La recuperación de un título clave de nuestro repertorio como Tres sombreros de copa de Miguel Mihura en el Centro Dramático Nacional recuerda en estos tiempos explícitos que existe el humor blanco, el que no se ríe de nadie, que ni es sátira ni burla, pues su propósito es el chiste inesperado, fantasioso y absurdo. Comicidad candorosa, sentimental y extravagante, hoy fuera de circulación pero de una efectividad y un poder reconstituyente para un público que se entrega al aplauso al terminar la función y que obliga al elenco a salir varias veces.
La producción del CDN tiene una buena y bonita factura. Su directora, Natalia Menéndez (hija de Juanjo Menéndez, que precisamente estrenó esta obra en 1952) no solo ha acertado con la pareja protagonista de este artificio cómico -Dionisio y Paula-, también con una puesta en escena que relaciona la obra con el fantástico mundo del circo y la revista musical al que Miguel Mihura era tan aficionado, y para la que ha contado con Alfonso Barajas como escenógrafo y Juan Gómez Cornejo como iluminador.

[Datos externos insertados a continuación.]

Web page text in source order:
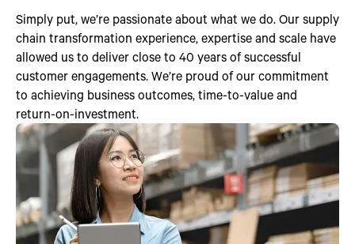
Simply put, we’re passionate about what we do. Our supply
chain transformation experience, expertise and scale have
allowed us to deliver close to 40 years of successful
customer engagements. We’re proud of our commitment
to achieving business outcomes, time-to-value and
return-on-investment.
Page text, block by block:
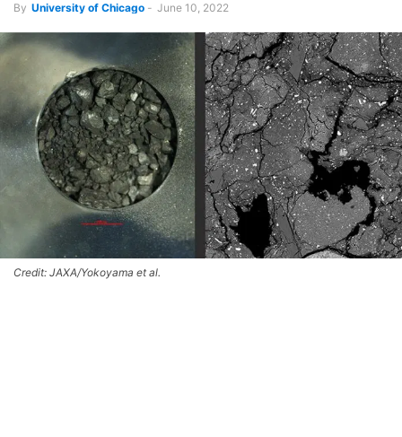
By University of Chicago - June 10, 2022
Credit: JAXA/Yokoyama et al.
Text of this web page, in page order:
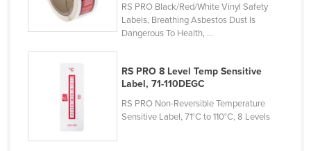
Malaysia
Maldives
Mali
Marshall Islands
Mauritania
Mauritius
RS PRO Black/Red/White Vinyl Safety
Labels, Breathing Asbestos Dust Is
Dangerous To Health, ...
RS PRO 8 Level Temp Sensitive
Label, 71-110DEGC
RS PRO Non-Reversible Temperature
Sensitive Label, 71°C to 110°C, 8 Levels
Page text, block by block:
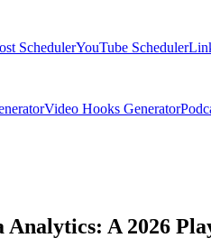
SchedulerYouTube Scheduler
Video Hooks Generator
A 2026
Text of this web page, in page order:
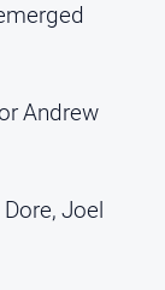
Andrew
Joel
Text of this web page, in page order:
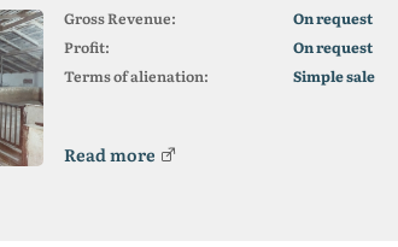
Gross Revenue:
On request
Profit:
On request
Terms of alienation:
Simple sale
Read more
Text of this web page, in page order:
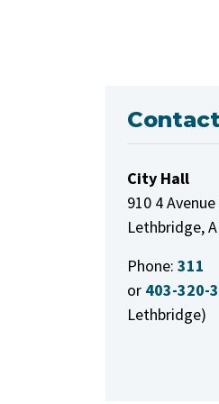
City Hall
910 4
Lethbridge,
Phone: 311
or 403-320-
Lethbridge)
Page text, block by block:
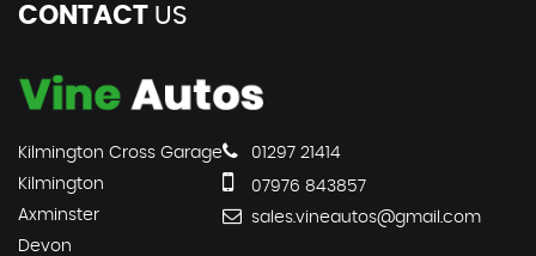
CONTACT US
Kilmington Cross Garage
Kilmington
Axminster
Devon
01297 21414
07976 843857
sales.vineautos@gmail.com
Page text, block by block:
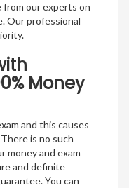
from our experts on
Our professional
Money
and this causes
is no such
money and exam
and definite
You can
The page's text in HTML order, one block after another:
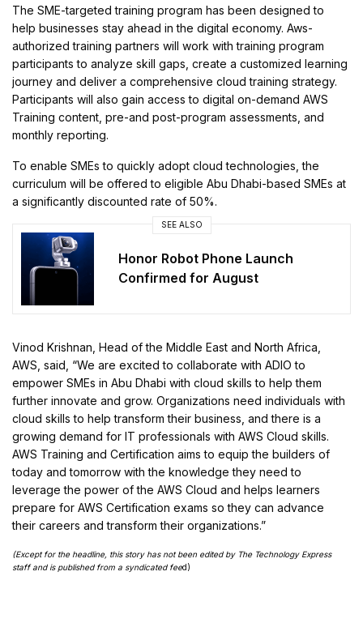
The SME-targeted training program has been designed to
help businesses stay ahead in the digital economy. Aws-
authorized training partners will work with training program
participants to analyze skill gaps, create a customized learning
journey and deliver a comprehensive cloud training strategy.
Participants will also gain access to digital on-demand AWS
Training content, pre-and post-program assessments, and
monthly reporting.
To enable SMEs to quickly adopt cloud technologies, the
curriculum will be offered to eligible Abu Dhabi-based SMEs at
a significantly discounted rate of 50%.
SEE ALSO
Honor Robot Phone Launch
Confirmed for August
Vinod Krishnan, Head of the Middle East and North Africa,
AWS, said, “We are excited to collaborate with ADIO to
empower SMEs in Abu Dhabi with cloud skills to help them
further innovate and grow. Organizations need individuals with
cloud skills to help transform their business, and there is a
growing demand for IT professionals with AWS Cloud skills.
AWS Training and Certification aims to equip the builders of
today and tomorrow with the knowledge they need to
leverage the power of the AWS Cloud and helps learners
prepare for AWS Certification exams so they can advance
their careers and transform their organizations.”
(Except for the headline, this story has not been edited by The Technology Express
staff and is published from a syndicated feed)

Sin dos actores que afinen con el carácter de los personajes protagonistas, dos almas gemelas, no habría comedia. Y Pablo Gómez Pando compone muy bien a Dionisio, ese cándido soñador al que la vida acecha maliciosamente pero que logra por un instante -la noche previa a su boda- dar rienda a su imaginación y descubrir que su felicidad, precisamente, no está en el matrimonio aburrido y burgués que le espera. La bella Laia Manzanares es Paula, una bailarina ingenua que le descubre a Dionisio los placeres sencillos de la vida, y que como quería el autor, debe comportarse como el único personaje de este artefacto cómico que "vive su romance con una gran verdad".
Mihura enfrenta dos mundos en esta obra: el de los sueños y el de la realidad. Ese universo onírico lo representa Paula, integrante de una compañía de variedades que va de gira por los pueblos y con la que coincide Dionisio en el hotel. Paula surge entre una fauna de variopintos personajes: vedetes, mujer barbuda, un director de compañía que encubre a un proxeneta y que es negro, el odioso señor, el dueño del hotel, entre otros. La noche es muy movidita entre tanto personaje estrafalario y culmina cuando Dionisio, seducido por la joven Paula, avista la posibilidad de una vida feliz junto a ella en la que pasear, bañarse o comer cangrejos sustituya al aburrido e hipócrita matrimonio que le espera. Pero la aparición de su futuro suegro, don Sacramento (estupendo Arturo Querejeta), nos recuerda que la realidad es otra.
Como explica Mihura en el prólogo que escribió para la primera edición de esta obra, en 1943, su pasión por el teatro y, especialmente, por los cómicos era grande, y aquí es evidente en la recreación del estrafalario mundo que hace y de lo que representa, alcanzar la libertad y la feclicidad: “… en la vida hay dos clases de personas: los espectadores y los actores. Los que pagan por ver y los que cobran por dejarse ver. El león y los que detrás de la reja forman corro mirando al león. Y yo siempre, del grupo, el que me ha parecido más listo ha sido el león”, escribió.
Esta pieza deudora de la estética que pregonaban las vanguardias la escribió su autor en 1932 durante una convalecencia, pero no consiguió estrenarla hasta 1952. Entonces fue identificada por la crítica, y en contra de la opinión del autor, con el humor que Mihura había ejercido desde La Codorniz. Hoy la obra nos resulta ya un clásico del humorismo dramático, un mecanismo cómico que por dos horas eclipsa la organicidad de la vida y precisamente por eso funciona.